- **RAW DATA**:
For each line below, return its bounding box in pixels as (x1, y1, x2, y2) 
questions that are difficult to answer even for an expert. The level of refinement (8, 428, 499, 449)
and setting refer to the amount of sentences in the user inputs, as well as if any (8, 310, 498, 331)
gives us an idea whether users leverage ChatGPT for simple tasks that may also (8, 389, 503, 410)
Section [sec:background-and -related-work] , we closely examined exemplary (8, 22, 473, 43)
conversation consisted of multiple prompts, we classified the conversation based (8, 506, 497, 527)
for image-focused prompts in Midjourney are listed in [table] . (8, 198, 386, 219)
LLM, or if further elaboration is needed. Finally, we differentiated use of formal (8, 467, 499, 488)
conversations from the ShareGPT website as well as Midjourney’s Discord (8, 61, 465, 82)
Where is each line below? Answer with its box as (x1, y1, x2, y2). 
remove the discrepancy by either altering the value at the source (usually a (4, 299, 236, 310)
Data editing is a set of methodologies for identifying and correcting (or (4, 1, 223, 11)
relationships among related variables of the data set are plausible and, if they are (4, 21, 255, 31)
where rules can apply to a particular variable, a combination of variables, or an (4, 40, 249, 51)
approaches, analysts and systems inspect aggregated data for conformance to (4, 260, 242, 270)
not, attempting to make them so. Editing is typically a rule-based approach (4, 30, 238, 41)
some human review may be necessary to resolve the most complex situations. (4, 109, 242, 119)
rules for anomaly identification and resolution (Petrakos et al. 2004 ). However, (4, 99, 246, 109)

---

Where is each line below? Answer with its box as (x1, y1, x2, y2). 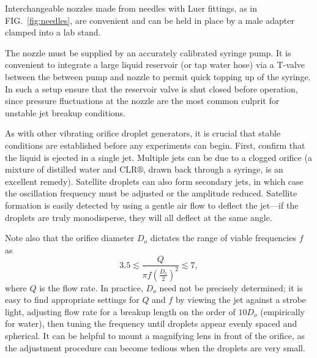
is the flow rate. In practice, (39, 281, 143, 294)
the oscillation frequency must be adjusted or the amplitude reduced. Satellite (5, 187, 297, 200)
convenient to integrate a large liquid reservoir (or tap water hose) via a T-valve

- **THE PROBLEM**:
Scan the data above for the string "well". Copy every line in which it appears.

- **PROBLEM SOLUTION**:
and setting refer to the amount of sentences in the user inputs, as well as if any (8, 310, 498, 331)
conversations from the ShareGPT website as well as Midjourney’s Discord (8, 61, 465, 82)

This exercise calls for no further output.